Ahora están tomando la birra que acaba de traer Joe. Está bien helada, por lo que Joe le dice: Está buena, ¿no?…

A lo que responde: ¡Diez puntos!…

Sosegados por el sabor bien frío de la cerveza, siguen conversando animadamente. La charla va derivando, con prontitud, hacia cuestiones si se quiere filosóficas, porque Joe le dice que la sociedad quiere tenerlos a raya para que no le disputen el poder a los que mandan.

Pero si no le disputamos el poder, continúa, vivirán eternamente cagándonos.

¿O ellos o nosotros?…, pregunta entonces.

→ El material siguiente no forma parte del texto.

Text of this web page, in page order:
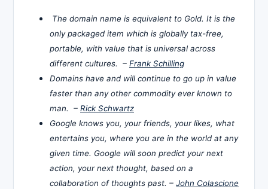
The domain name is equivalent to Gold. It is the
only packaged item which is globally tax-free,
portable, with value that is universal across
different cultures. – Frank Schilling
Domains have and will continue to go up in value
faster than any other commodity ever known to
man. – Rick Schwartz
Google knows you, your friends, your likes, what
entertains you, where you are in the world at any
given time. Google will soon predict your next
action, your next thought, based on a
collaboration of thoughts past. – John Colascione
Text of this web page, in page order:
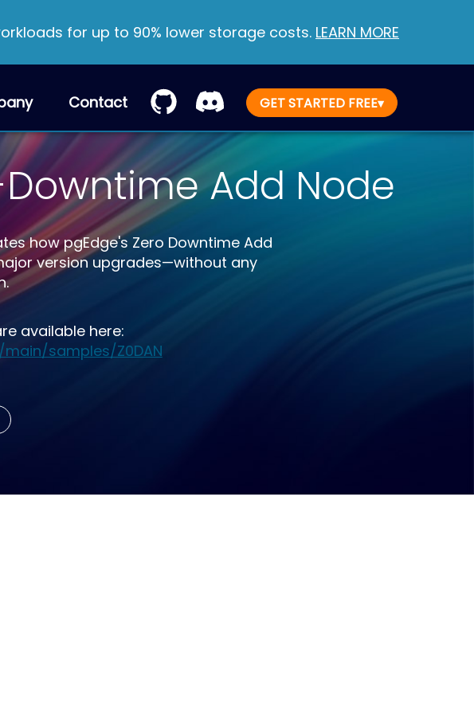
for up to 90% lower storage costs. LEARN MORE
Contact GET STARTED FREE▾
Add Node
how pgEdge's Zero Downtime Add
version upgrades—without any
available here:
samples/Z0DAN
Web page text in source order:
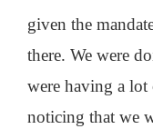
given the
there. We were
were having a lot
noticing that we
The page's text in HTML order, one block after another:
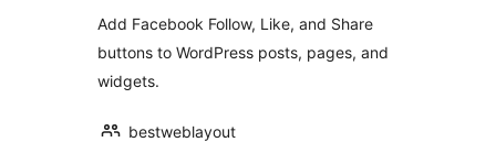
plugin for
WordPress
Add Facebook Follow, Like, and Share
buttons to WordPress posts, pages, and
widgets.
bestweblayout
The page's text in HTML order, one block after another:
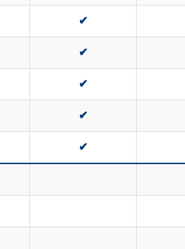
✔
✔
✔
✔
✔
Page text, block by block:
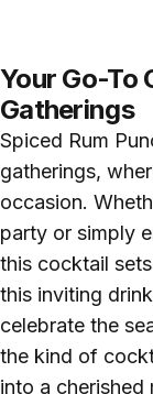
Your Go-To
Gatherings
Spiced Rum
gatherings,
occasion.
party or simply
this cocktail
this inviting
celebrate the
the kind of
into a cherished
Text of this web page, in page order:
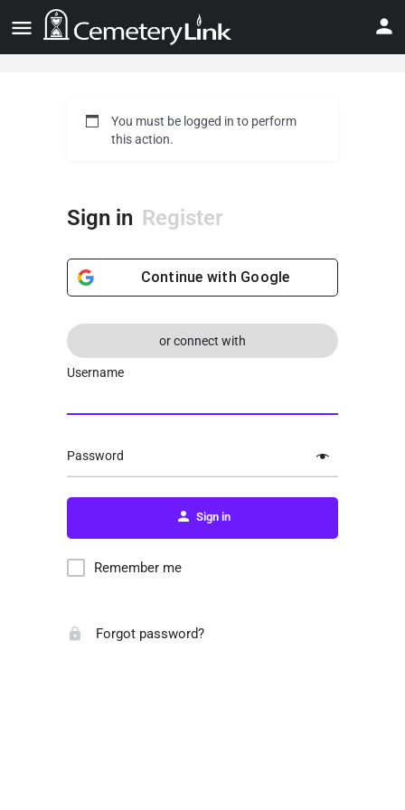
You must be logged in to perform
this action.
Sign in Register
Continue with Google
or connect with
Username
Password
Sign in
Remember me
Forgot password?
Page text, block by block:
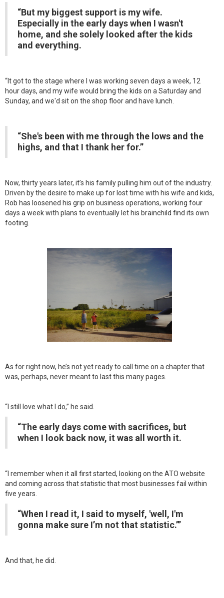
“But my biggest support is my wife.
Especially in the early days when I wasn't
home, and she solely looked after the kids
and everything.
“It got to the stage where I was working seven days a week, 12
hour days, and my wife would bring the kids on a Saturday and
Sunday, and we'd sit on the shop floor and have lunch.
“She's been with me through the lows and the
highs, and that I thank her for.”
Now, thirty years later, it’s his family pulling him out of the industry.
Driven by the desire to make up for lost time with his wife and kids,
Rob has loosened his grip on business operations, working four
days a week with plans to eventually let his brainchild find its own
footing.
As for right now, he’s not yet ready to call time on a chapter that
was, perhaps, never meant to last this many pages.
“I still love what I do,” he said.
“The early days come with sacrifices, but
when I look back now, it was all worth it.
“I remember when it all first started, looking on the ATO website
and coming across that statistic that most businesses fail within
five years.
“When I read it, I said to myself, 'well, I'm
gonna make sure I’m not that statistic.’”
And that, he did.
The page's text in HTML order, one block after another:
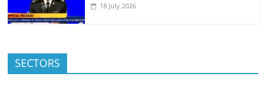
18 July 2026
SECTORS
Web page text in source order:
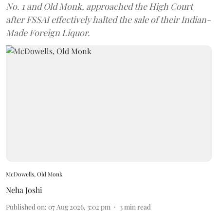
No. 1 and Old Monk, approached the High Court
after FSSAI effectively halted the sale of their Indian-
Made Foreign Liquor.
McDowells, Old Monk
Neha Joshi
Published on: 07 Aug 2026, 3:02 pm 3 min read

¡Exactamente!…, responde Joe, que se pone a explicarle a continuación lo que hay que hacer en esas circunstancias. Le dice, así que como viven en el capitalismo –sistema en el que probablemente vivan no solamente ellos sino además sus hijos, nietos y toda su descendencia–, sería utópico y descabellado pretender reemplazar lo que, a todas luces, se ve irremplazable. Por lo que la cosa pasa, según Joe, por disputar porciones de poder dentro del propio sistema, lo cual no supone ninguna revolución, desde luego, pero sí una modificación de las relaciones de fuerza en el interior mismo de esa sociedad.

Para eso nació el sindicalismo, explica, didáctico, Joe, y para eso debería seguir existiendo si no fuera por la runfla de burócratas mafiosos que aquí, y en todo el mundo, se han apropiado de las estructuras sindicales.

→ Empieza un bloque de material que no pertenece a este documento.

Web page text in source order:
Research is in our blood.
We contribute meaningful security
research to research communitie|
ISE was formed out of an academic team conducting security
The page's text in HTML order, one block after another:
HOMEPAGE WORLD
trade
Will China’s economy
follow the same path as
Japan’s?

Él lo mira nuevamente en silencio, pero ya no con recelo sino cautivado por lo que Joe le explica, como si fuese una revelación.

¿Sabés qué tenemos que hacer?…, ahora le pregunta el apóstol de la causa popular, al tiempo que responde: ¡Tenemos que crear un sindicato de motoqueros!… Un sindicato que proteja nuestros intereses, que le ponga límite a la explotación infinita a la que estamos sometidos, que nos permita mejorar nuestros salarios miserables.

¿Y cómo se hace eso?…, a su vez pregunta él, tomando otro trago.